**WORK TASK**
Locate the string "implementation" in the listing below. Copy every line where it is found.

--*--

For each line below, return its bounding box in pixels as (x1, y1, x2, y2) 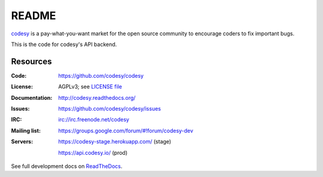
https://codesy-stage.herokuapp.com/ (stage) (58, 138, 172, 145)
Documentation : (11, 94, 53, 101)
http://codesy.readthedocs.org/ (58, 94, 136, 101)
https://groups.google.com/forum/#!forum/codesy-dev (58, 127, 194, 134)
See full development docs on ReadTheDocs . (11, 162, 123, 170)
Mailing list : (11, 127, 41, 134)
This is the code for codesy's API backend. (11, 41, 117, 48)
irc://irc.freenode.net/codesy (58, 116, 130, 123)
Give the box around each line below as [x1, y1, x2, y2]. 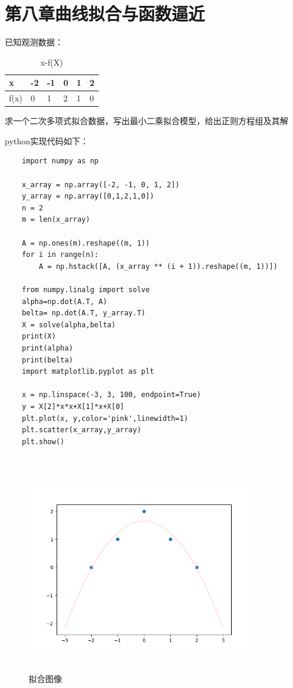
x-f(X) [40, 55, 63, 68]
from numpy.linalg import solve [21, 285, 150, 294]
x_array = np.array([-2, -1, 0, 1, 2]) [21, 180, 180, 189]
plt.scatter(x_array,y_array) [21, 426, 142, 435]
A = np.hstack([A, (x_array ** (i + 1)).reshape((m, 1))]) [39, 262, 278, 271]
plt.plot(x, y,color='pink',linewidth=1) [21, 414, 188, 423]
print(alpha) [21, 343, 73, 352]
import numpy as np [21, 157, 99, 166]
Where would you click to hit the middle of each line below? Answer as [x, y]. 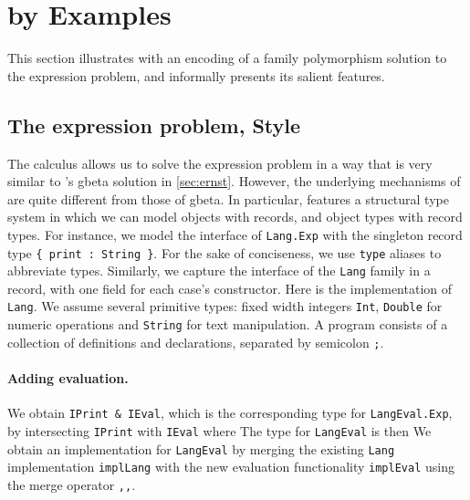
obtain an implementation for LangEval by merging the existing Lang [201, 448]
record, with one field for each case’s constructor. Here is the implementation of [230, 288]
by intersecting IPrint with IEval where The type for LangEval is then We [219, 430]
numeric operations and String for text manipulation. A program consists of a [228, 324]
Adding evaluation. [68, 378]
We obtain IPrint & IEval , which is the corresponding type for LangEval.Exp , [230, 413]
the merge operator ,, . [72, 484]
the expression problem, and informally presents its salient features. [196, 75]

--*--

**ANSWER TO THIS PROBLEM**
obtain an implementation for LangEval by merging the existing Lang [201, 448]
record, with one field for each case’s constructor. Here is the implementation of [230, 288]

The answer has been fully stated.